A linkable asset is a piece of content that earns inbound links because it offers something genuinely useful, original, or authoritative. Common formats include original research, comprehensive reference guides, free tools, curated datasets, and well-argued opinion pieces. The defining characteristic is that other writers choose to cite it because it gives them something they need, not because they were asked to.
How do you create content that earns links naturally?
Content earns links naturally when it contains information that doesn’t exist elsewhere, explains something complex more clearly than competing resources, or provides a tool that solves a specific problem on demand. The brief should start with the question: why would someone writing about this topic link to this? If that question doesn’t have a clear answer, the content is unlikely to earn links at meaningful scale regardless of how well it is promoted.
Is original research worth the investment for link building?
Original research is one of the highest-return linkable asset formats available, but only when the methodology is credible and the findings are genuinely interesting. Research that confirms what everyone already knows earns few links. Research that produces surprising, specific, or counterintuitive findings becomes a primary source that journalists and analysts return to. The investment in sound methodology is not optional: publications with editorial standards check the quality of the research before citing it.
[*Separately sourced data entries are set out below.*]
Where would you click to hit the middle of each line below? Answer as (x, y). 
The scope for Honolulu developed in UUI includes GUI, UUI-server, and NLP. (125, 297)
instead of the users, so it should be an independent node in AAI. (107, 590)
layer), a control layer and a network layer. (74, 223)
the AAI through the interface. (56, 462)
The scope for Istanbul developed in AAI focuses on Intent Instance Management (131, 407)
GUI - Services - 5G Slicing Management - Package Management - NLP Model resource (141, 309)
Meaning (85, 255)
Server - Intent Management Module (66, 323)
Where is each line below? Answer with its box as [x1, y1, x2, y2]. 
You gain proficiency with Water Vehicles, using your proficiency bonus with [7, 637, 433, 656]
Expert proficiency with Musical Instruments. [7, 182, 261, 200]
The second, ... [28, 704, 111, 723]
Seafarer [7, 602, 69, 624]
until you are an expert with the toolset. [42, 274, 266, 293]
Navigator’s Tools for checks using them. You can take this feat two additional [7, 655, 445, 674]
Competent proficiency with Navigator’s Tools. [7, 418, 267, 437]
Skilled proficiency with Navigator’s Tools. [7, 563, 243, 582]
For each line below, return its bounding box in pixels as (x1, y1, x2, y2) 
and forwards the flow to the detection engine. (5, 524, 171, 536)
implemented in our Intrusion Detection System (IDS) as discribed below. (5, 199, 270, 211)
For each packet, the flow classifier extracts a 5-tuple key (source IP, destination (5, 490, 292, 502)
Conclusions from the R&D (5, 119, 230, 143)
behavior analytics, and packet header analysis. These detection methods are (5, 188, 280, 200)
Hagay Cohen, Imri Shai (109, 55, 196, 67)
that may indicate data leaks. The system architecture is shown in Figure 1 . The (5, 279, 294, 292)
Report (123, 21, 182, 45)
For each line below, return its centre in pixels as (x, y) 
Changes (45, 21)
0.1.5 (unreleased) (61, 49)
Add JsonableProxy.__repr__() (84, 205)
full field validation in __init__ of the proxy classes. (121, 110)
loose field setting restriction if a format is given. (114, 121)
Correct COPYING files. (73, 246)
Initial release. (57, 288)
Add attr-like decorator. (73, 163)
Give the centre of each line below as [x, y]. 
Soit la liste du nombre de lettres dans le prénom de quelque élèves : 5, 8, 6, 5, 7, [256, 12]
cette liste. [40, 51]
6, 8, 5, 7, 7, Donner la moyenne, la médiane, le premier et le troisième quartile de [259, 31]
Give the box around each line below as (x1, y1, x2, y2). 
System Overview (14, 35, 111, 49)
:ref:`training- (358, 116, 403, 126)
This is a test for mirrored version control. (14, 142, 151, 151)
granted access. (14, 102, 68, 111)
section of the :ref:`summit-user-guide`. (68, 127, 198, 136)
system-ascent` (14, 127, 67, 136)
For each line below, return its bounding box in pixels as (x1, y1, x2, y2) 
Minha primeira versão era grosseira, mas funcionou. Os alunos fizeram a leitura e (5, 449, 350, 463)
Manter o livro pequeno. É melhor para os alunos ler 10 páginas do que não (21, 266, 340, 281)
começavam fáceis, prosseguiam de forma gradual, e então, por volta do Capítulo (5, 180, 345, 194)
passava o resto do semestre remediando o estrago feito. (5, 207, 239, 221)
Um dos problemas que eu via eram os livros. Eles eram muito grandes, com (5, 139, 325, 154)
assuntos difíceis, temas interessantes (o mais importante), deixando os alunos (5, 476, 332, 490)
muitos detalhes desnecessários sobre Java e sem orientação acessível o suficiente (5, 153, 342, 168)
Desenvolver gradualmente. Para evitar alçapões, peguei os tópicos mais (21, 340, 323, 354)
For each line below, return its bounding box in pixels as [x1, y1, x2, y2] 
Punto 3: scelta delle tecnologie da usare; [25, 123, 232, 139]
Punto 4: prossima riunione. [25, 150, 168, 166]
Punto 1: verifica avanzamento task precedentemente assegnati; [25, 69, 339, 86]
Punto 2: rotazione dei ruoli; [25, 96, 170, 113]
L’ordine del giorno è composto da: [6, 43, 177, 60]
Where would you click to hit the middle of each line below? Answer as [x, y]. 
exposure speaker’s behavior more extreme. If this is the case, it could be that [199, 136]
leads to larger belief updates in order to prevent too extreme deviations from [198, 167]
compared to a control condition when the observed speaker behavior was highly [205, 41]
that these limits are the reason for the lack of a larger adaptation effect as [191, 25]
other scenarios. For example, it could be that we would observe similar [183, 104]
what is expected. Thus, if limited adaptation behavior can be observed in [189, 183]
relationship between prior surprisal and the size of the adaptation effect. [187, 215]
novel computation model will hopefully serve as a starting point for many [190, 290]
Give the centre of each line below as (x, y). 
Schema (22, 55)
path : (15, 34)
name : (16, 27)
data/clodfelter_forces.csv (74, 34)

How should you promote a linkable asset after publishing?
The most effective promotion is direct, targeted outreach to journalists, analysts, and writers who have recently covered the topic and would benefit from having your resource available. Quality of targeting matters more than volume. A list of 50 genuinely relevant contacts will consistently outperform a list of 500 marginal ones. Seeding content into active industry communities and using social amplification to build early momentum are useful supporting tactics, but they rarely drive links directly.
How do you measure the success of a linkable asset programme?
The metrics that matter are links acquired by referring domain (not just raw link count), the authority profile of those linking domains, and the downstream impact on organic visibility for the pages and topics connected to the asset. Tracking organic traffic to the asset alongside link acquisition rate helps diagnose whether the problem is the asset quality or the distribution strategy. Activity metrics like emails sent or social shares are useful for operational tracking but should not be confused with outcomes.